[Excerpts from a dataset]
##########

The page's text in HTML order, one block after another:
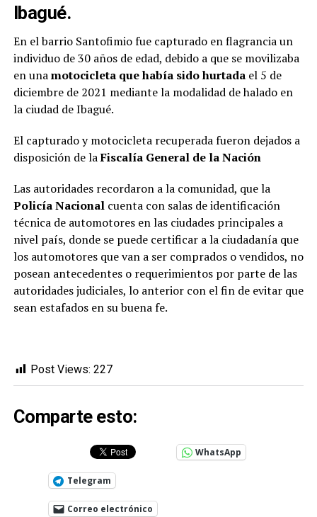
Ibagué.
En el barrio Santofimio fue capturado en flagrancia un
individuo de 30 años de edad, debido a que se movilizaba
en unamotocicleta que había sido hurtadael 5 de
diciembre de 2021 mediante la modalidad de halado en
la ciudad de Ibagué.
El capturado y motocicleta recuperada fueron dejados a
disposición de laFiscalía General de la Nación
Las autoridades recordaron a la comunidad, que la
Policía Nacionalcuenta con salas de identificación
técnica de automotores en las ciudades principales a
nivel país, donde se puede certificar a la ciudadanía que
los automotores que van a ser comprados o vendidos, no
posean antecedentes o requerimientos por parte de las
autoridades judiciales, lo anterior con el fin de evitar que
sean estafados en su buena fe.
Post Views: 227
Comparte esto:
WhatsApp
Telegram
Correo electrónico
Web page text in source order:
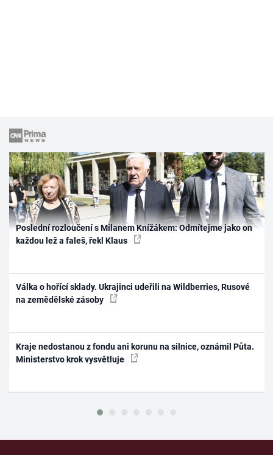
Poslední rozloučení s Milanem Knížákem: Odmítejme jako on
každou lež a faleš, řekl Klaus
Válka o hořící sklady. Ukrajinci udeřili na Wildberries, Rusové
na zemědělské zásoby
Kraje nedostanou z fondu ani korunu na silnice, oznámil Půta.
Ministerstvo krok vysvětluje
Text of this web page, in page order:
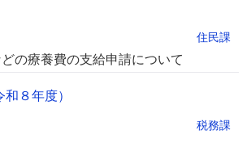
住民課
の療養費の支給申請について
８年度）
税務課
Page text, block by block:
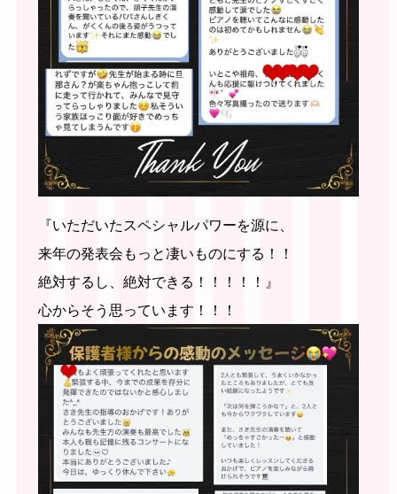
『いただいたスペシャルパワーを源に、
来年の発表会もっと凄いものにする！！
絶対するし、絶対できる！！！！！』
心からそう思っています！！！
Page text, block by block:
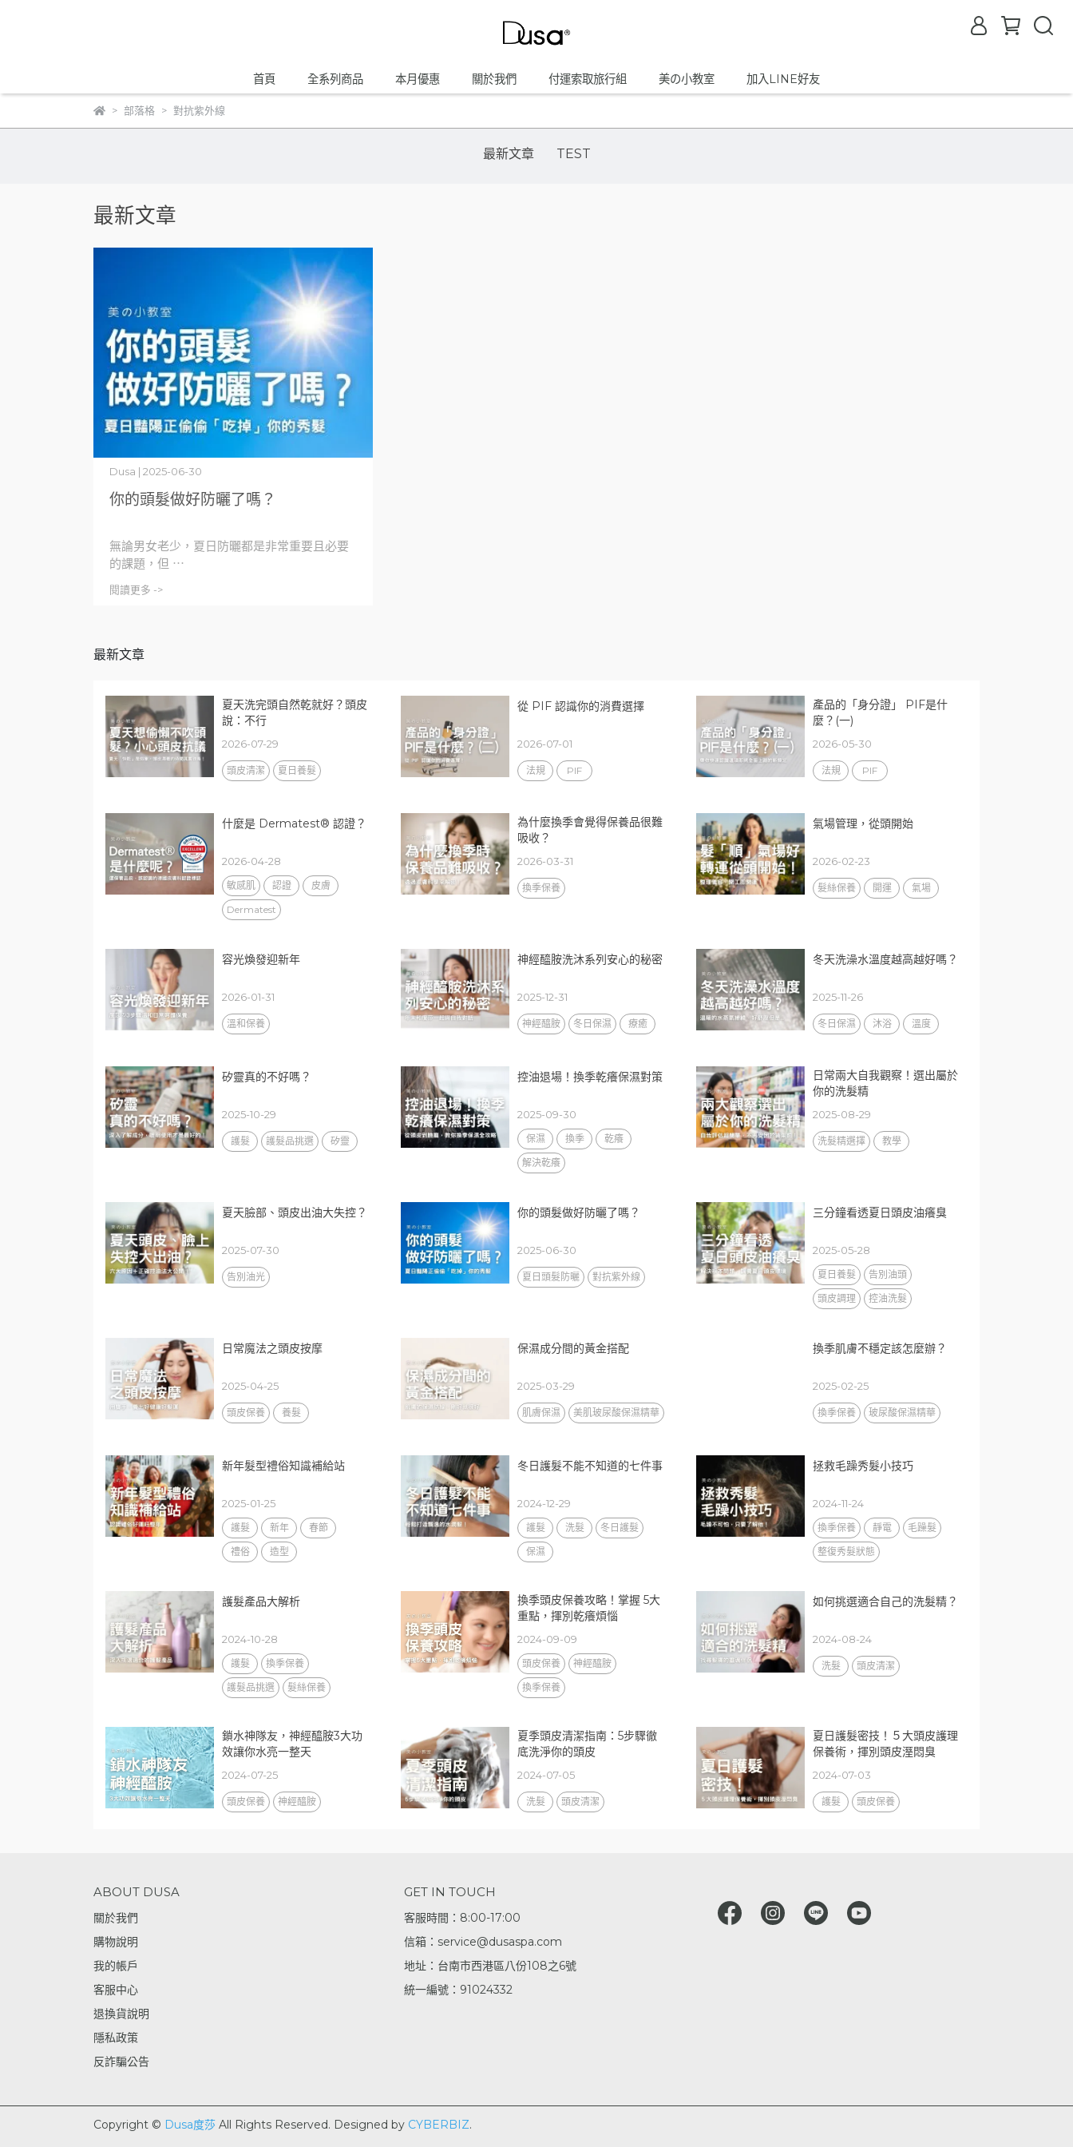
首頁 全系列商品 本月優惠 關於我們 付運索取旅行組 美の小教室 加入LINE好友
部落格 對抗紫外線
最新文章 TEST
最新文章
你的頭髮做好防曬了嗎？
Dusa | 2025-06-30
無論男女老少，夏日防曬都是非常重要且必要
的課題，但 ⋯
閱讀更多 ->
最新文章
夏天洗完頭自然乾就好？頭皮
說：不行
2026-07-29
頭皮清潔 夏日養髮
從 PIF 認識你的消費選擇
2026-07-01
法規 PIF
產品的「身分證」 PIF是什
麼？(一)
2026-05-30
法規 PIF
什麼是 Dermatest® 認證？
2026-04-28
敏感肌 認證
皮膚
Dermatest
為什麼換季會覺得保養品很難
吸收？
2026-03-31
換季保養
氣場管理，從頭開始
2026-02-23
髮絲保養 開運 氣場
容光煥發迎新年
2026-01-31
溫和保養
神經醯胺洗沐系列安心的秘密
2025-12-31
神經醯胺 冬日保濕 療癒
冬天洗澡水溫度越高越好嗎？
2025-11-26
冬日保濕 沐浴 溫度
矽靈真的不好嗎？
2025-10-29
護髮 護髮品挑選 矽靈
控油退場！換季乾癢保濕對策
2025-09-30
保濕 換季
乾癢
解決乾癢
日常兩大自我觀察！選出屬於
你的洗髮精
2025-08-29
洗髮精選擇 教學
夏天臉部、頭皮出油大失控？
2025-07-30
告別油光
你的頭髮做好防曬了嗎？
2025-06-30
夏日頭髮防曬 對抗紫外線
三分鐘看透夏日頭皮油癢臭
2025-05-28
夏日養髮
告別油頭
頭皮調理
控油洗髮
日常魔法之頭皮按摩
2025-04-25
頭皮保養 養髮
保濕成分間的黃金搭配
2025-03-29
肌膚保濕 美肌玻尿酸保濕精華
換季肌膚不穩定該怎麼辦？
2025-02-25
換季保養 玻尿酸保濕精華
新年髮型禮俗知識補給站
2025-01-25
護髮 新年
春節
禮俗
造型
冬日護髮不能不知道的七件事
2024-12-29
護髮 洗髮
冬日護髮
保濕
拯救毛躁秀髮小技巧
2024-11-24
換季保養 靜電
毛躁髮
整復秀髮狀態
護髮產品大解析
2024-10-28
護髮
換季保養
護髮品挑選
髮絲保養
換季頭皮保養攻略！掌握 5大
重點，揮別乾癢煩惱
2024-09-09
頭皮保養
神經醯胺
換季保養
如何挑選適合自己的洗髮精？
2024-08-24
洗髮 頭皮清潔
鎖水神隊友，神經醯胺3大功
效讓你水亮一整天
2024-07-25
頭皮保養 神經醯胺
夏季頭皮清潔指南：5步驟徹
底洗淨你的頭皮
2024-07-05
洗髮 頭皮清潔
夏日護髮密技！５大頭皮護理
保養術，揮別頭皮溼悶臭
2024-07-03
護髮 頭皮保養
ABOUT DUSA
關於我們
購物說明
我的帳戶
客服中心
退換貨說明
隱私政策
反詐騙公告
GET IN TOUCH
客服時間：8:00-17:00
信箱：service@dusaspa.com
地址：台南市西港區八份108之6號
統一編號：91024332
Copyright © Dusa度莎 All Rights Reserved. Designed by CYBERBIZ.

##########

How many of the lines above hold the word "關於我們"? Give only that number.

2